§ Exercise details
Transcribe the records from the line containing "om die thuis" onward, up to and including the final line, exactly and without anything else.

§ Extracted data
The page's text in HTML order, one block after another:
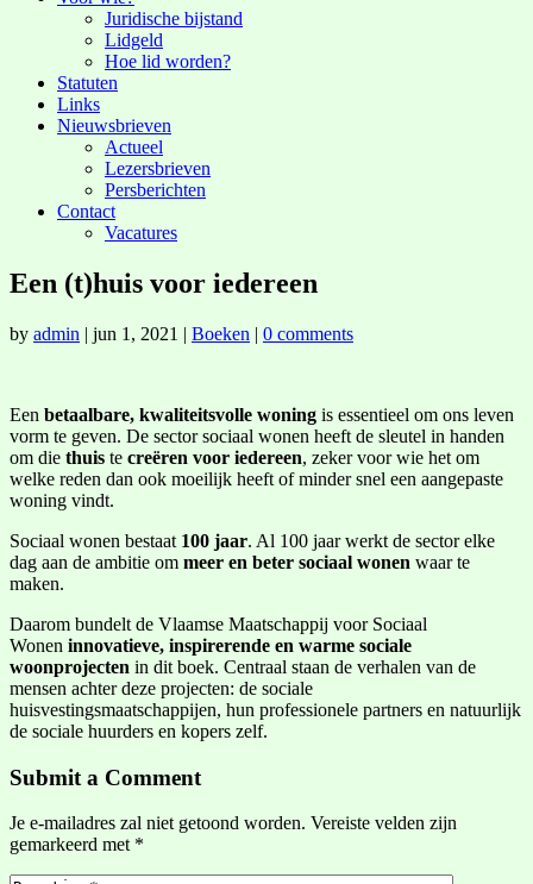
Juridische bijstand
Lidgeld
Hoe lid worden?
Statuten
Links
Nieuwsbrieven
Actueel
Lezersbrieven
Persberichten
Contact
Vacatures
Een (t)huis voor iedereen
by admin | jun 1, 2021 | Boeken | 0 comments
Een betaalbare, kwaliteitsvolle woning is essentieel om ons leven
vorm te geven. De sector sociaal wonen heeft de sleutel in handen
om die thuis te creëren voor iedereen, zeker voor wie het om
welke reden dan ook moeilijk heeft of minder snel een aangepaste
woning vindt.
Sociaal wonen bestaat 100 jaar. Al 100 jaar werkt de sector elke
dag aan de ambitie om meer en beter sociaal wonen waar te
maken.
Daarom bundelt de Vlaamse Maatschappij voor Sociaal
Wonen innovatieve, inspirerende en warme sociale
woonprojecten in dit boek. Centraal staan de verhalen van de
mensen achter deze projecten: de sociale
huisvestingsmaatschappijen, hun professionele partners en natuurlijk
de sociale huurders en kopers zelf.
Submit a Comment
Je e-mailadres zal niet getoond worden. Vereiste velden zijn
gemarkeerd met *

§ Response
om die thuis te creëren voor iedereen, zeker voor wie het om
welke reden dan ook moeilijk heeft of minder snel een aangepaste
woning vindt.
Sociaal wonen bestaat 100 jaar. Al 100 jaar werkt de sector elke
dag aan de ambitie om meer en beter sociaal wonen waar te
maken.
Daarom bundelt de Vlaamse Maatschappij voor Sociaal
Wonen innovatieve, inspirerende en warme sociale
woonprojecten in dit boek. Centraal staan de verhalen van de
mensen achter deze projecten: de sociale
huisvestingsmaatschappijen, hun professionele partners en natuurlijk
de sociale huurders en kopers zelf.
Submit a Comment
Je e-mailadres zal niet getoond worden. Vereiste velden zijn
gemarkeerd met *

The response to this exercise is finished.